I have a REST web service built with J2EE running on top of Tomcat that has 3 interfaces. Two of those interfaces respond quickly (with milliseconds), but one of those interfaces is blocking in between 1-2 seconds before it can send out the HTTP response. It is that way because of the nature what this web service is doing and there's nothing I can do to block for less time.
Application is running in Amazon in RHEL7 OS and has Apache Web Server 2.4.6 in front of it acting as a reverse proxy which just handles handles LDAP authentication.
The requirement is that every interface must separately handle 1000 requests per second without significant drop in response time compared to no load and 99.5% of the requests must succeed. On the blocking interface to have 1000 requests per second, it means therefore a bit over 1500 concurrent users.

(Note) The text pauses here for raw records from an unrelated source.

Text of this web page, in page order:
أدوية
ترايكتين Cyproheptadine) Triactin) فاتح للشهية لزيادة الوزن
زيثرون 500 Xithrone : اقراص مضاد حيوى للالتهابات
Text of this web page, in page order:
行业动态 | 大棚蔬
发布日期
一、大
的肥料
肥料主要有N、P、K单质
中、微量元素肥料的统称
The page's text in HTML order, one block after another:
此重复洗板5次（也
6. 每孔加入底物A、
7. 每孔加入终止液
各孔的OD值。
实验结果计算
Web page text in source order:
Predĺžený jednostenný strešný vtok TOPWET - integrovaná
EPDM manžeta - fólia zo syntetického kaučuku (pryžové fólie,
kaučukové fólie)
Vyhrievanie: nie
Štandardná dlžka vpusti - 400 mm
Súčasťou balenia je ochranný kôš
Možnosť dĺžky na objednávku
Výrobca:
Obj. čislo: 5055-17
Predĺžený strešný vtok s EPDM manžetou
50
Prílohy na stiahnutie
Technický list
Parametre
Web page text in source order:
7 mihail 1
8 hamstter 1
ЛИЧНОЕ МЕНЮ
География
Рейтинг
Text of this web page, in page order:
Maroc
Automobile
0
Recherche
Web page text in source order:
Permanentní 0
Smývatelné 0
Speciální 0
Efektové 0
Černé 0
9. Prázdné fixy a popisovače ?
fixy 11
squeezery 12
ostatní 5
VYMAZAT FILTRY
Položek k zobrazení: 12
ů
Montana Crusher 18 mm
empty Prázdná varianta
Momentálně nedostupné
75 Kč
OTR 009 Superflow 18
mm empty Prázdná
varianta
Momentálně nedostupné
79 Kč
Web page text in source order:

I composed a performance test and the application itself without Apache can easily serve even higher number of concurrent users without significant drop in response time. However if I let the test's pass the Apache proxy, then response time's drop dramatically on the blocking interface. Even with 500 concurrent users 10% of the requests on the blocking interface respond longer than 4 seconds. Even worse if I run the test for hours, apache will take so much memory that it makes other applications in the same operating system crash (without Apache running I have over 2 gigs of free memory). I've played with instructions from this SO: How do you increase the max number of concurrent connections in Apache?
Things went a bit better, but not too much.
So my question is, has anyone got experience configuring Apache as a proxy that would handle over thousand 1-2 sec latency concurrent requests and at the same time handle well low-latency requests (the other two interfaces) and if there is someone, then how did you configure your Apache to achieve that?